- [Records shown]:
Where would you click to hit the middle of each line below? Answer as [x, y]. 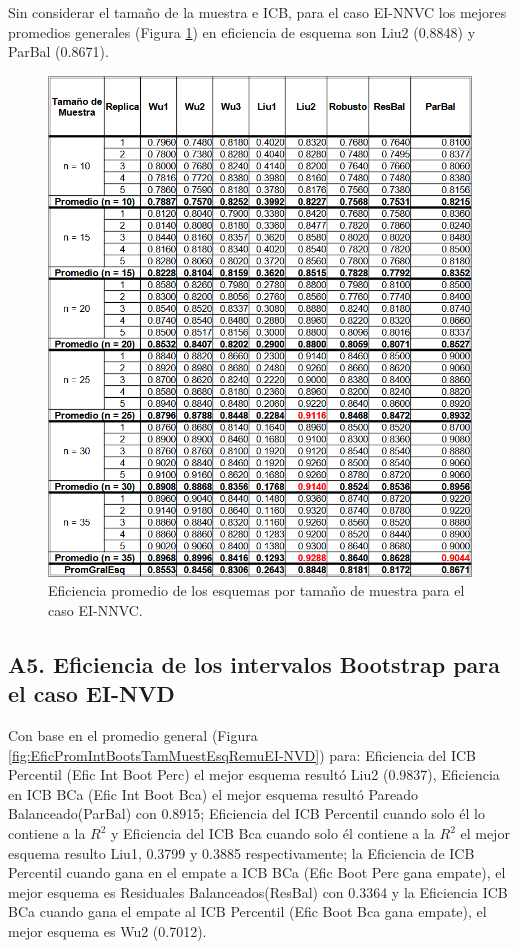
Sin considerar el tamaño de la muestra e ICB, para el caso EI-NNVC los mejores [257, 12]
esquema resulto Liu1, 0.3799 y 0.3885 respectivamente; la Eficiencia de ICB [241, 852]
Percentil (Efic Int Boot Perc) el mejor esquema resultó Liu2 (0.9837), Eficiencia [254, 774]
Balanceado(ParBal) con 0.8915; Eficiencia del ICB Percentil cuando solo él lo [246, 813]
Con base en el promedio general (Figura [133, 735]
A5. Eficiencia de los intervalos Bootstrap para [254, 663]
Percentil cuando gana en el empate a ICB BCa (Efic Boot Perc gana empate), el [257, 872]
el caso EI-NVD [91, 693]
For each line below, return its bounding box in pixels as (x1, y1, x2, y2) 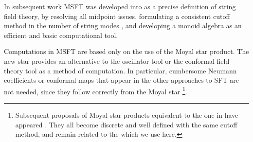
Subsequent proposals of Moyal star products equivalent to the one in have (15, 110, 238, 120)
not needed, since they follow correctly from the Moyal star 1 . (4, 85, 187, 96)
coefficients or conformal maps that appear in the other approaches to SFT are (4, 75, 239, 85)
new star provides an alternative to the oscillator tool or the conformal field (4, 55, 230, 66)
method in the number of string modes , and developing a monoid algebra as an (4, 20, 242, 31)
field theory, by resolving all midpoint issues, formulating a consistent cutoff (4, 11, 230, 21)
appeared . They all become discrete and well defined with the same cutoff (15, 119, 237, 129)
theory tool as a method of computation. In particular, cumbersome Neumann (4, 65, 237, 75)
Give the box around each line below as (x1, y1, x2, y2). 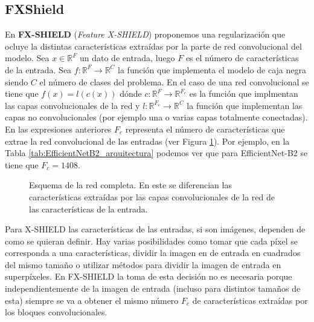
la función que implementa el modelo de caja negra (118, 63, 306, 76)
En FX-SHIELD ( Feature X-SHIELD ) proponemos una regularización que (5, 28, 286, 41)
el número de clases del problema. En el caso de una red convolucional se (39, 75, 309, 88)
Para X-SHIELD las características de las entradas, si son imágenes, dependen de (5, 223, 306, 235)
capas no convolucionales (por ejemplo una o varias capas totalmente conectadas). (5, 111, 308, 123)
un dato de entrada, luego (79, 51, 175, 64)
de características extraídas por (192, 294, 308, 306)
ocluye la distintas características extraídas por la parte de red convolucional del (5, 39, 302, 52)
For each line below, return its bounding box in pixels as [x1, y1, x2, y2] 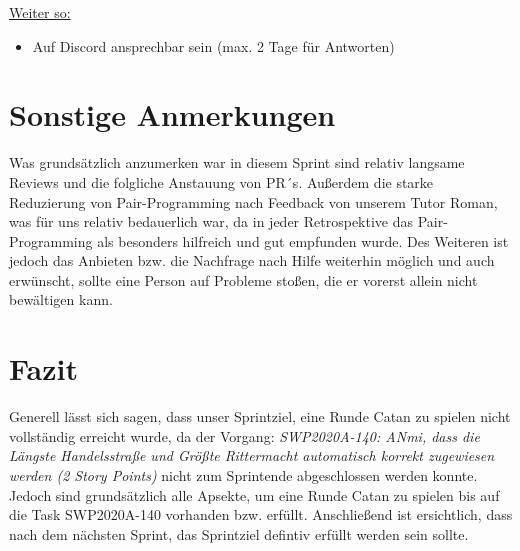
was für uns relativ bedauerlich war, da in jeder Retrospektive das [9, 211, 414, 232]
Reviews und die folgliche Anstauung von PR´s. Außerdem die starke [9, 171, 434, 192]
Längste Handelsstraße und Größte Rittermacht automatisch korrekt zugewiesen [9, 445, 495, 466]
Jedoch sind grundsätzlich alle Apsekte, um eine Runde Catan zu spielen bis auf [9, 484, 500, 505]
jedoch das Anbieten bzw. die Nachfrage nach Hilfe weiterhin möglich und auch [9, 250, 495, 271]
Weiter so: [9, 2, 71, 22]
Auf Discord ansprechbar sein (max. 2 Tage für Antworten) [32, 35, 395, 56]
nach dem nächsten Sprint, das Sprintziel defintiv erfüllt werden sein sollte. [9, 523, 469, 544]
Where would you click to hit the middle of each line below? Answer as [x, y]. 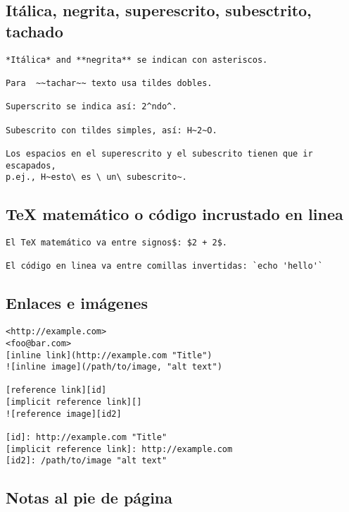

- [What the task asks]: Only one part of the listing is wanted: the lines from the one containing "pixels as (x1, y1, x2, y2)" through the one containing "En FX-SHIELD ( Feature", both included. Please transcribe it exactly, leaving out the pictures.

- [Answer section]:
For each line below, return its bounding box in pixels as (x1, y1, x2, y2) 
Subsequent proposals of Moyal star products equivalent to the one in have (15, 110, 238, 120)
not needed, since they follow correctly from the Moyal star 1 . (4, 85, 187, 96)
coefficients or conformal maps that appear in the other approaches to SFT are (4, 75, 239, 85)
new star provides an alternative to the oscillator tool or the conformal field (4, 55, 230, 66)
method in the number of string modes , and developing a monoid algebra as an (4, 20, 242, 31)
field theory, by resolving all midpoint issues, formulating a consistent cutoff (4, 11, 230, 21)
appeared . They all become discrete and well defined with the same cutoff (15, 119, 237, 129)
theory tool as a method of computation. In particular, cumbersome Neumann (4, 65, 237, 75)
Give the box around each line below as (x1, y1, x2, y2). 
la función que implementa el modelo de caja negra (118, 63, 306, 76)
En FX-SHIELD ( Feature X-SHIELD ) proponemos una regularización que (5, 28, 286, 41)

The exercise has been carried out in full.